Little is known about Amajur outside of his governorship of Damascus; it is possible that he was related to the later Banu Amajur family of astronomers, but this is not known for certain. He received his appointment around the time of al-Mu'tamid's accession and was dispatched to Syria with a contingent of several hundred Turkish soldiers. He initially had difficulty establishing his authority within the province, due to the presence of the rebel 'Isa ibn al-Shaykh, and was forced to fight the latter in the vicinity of Damascus. Despite having a much smaller force, Amajur won the engagement, routing 'Isa's army and killing his son Mansur. Shortly after the battle, 'Isa abandoned Syria for Armenia, thereby securing Amajur's position as governor.

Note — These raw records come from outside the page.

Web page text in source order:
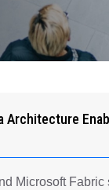
Architecture
Microsoft
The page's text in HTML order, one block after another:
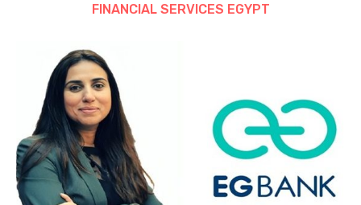
FINANCIAL SERVICES EGYPT
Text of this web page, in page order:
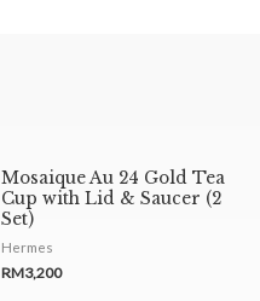
Mosaique Au 24 Gold Tea
Cup with Lid & Saucer (2
Set)
Hermes
RM3,200
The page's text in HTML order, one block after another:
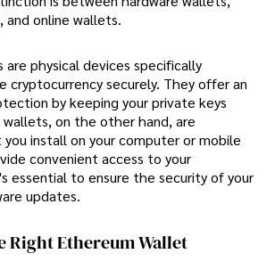
online wallets.
are physical devices specifically
cryptocurrency securely. They offer an
by keeping your private keys
on the other hand, are
install on your computer or mobile
convenient access to your
essential to ensure the security of your
updates.
Right Ethereum Wallet
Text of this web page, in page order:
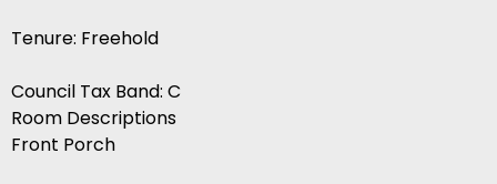
Tenure: Freehold
Council Tax Band: C
Room Descriptions
Front Porch
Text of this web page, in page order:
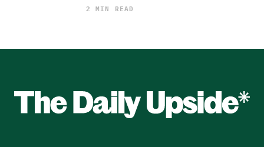
2 MIN READ

Over the course of the next several years, Amajur administered the province with a firm hand. He maintained a state of order, making the roads secure and cracking down against bandits, and also engaged in the building of public works. At the same time, however, an oppressive tax regime was instituted during his governorship, and a period of major inflation resulted in a general increase in poverty. In ca. 876 he presented a Qur'an to a mosque in Tyre, granting it as a waqf; several folios from this work still exist.

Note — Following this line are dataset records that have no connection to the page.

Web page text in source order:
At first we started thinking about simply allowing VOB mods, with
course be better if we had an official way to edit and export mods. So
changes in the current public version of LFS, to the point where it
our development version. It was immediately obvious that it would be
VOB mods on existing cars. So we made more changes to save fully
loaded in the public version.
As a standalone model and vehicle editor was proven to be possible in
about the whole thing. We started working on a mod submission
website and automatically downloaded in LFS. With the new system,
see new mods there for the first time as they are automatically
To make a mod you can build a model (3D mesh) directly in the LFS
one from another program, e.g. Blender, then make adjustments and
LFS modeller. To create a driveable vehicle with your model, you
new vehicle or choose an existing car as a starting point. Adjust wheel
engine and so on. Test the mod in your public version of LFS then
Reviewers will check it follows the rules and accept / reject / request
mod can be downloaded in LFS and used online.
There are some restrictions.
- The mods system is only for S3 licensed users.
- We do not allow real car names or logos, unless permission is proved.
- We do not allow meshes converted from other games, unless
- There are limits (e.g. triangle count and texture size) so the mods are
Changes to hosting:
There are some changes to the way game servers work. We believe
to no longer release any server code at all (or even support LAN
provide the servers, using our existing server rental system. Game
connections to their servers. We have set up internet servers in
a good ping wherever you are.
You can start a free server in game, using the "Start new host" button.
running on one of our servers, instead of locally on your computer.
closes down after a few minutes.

In ca. 877 the Abbasid regent al-Muwaffaq decided to appoint Amajur over Egypt, as its governor Ahmad ibn Tulun had been displaying signs of independence. Although Amajur was somewhat reluctant about the plan, the general Musa ibn Bugha was dispatched to enforce the decision and install him in the province. The expedition, however, stalled at Raqqa and came to an end when Musa's troops revolted against him, forcing him to return to Iraq; as a result, Ibn Tulun remained in control of Egypt.

Amajur died in ca. 878. He was briefly succeeded as governor by his minor son 'Ali; that same year, however, Ibn Tulun decided to take advantage of his death and marched into Syria, adding the province to his domains.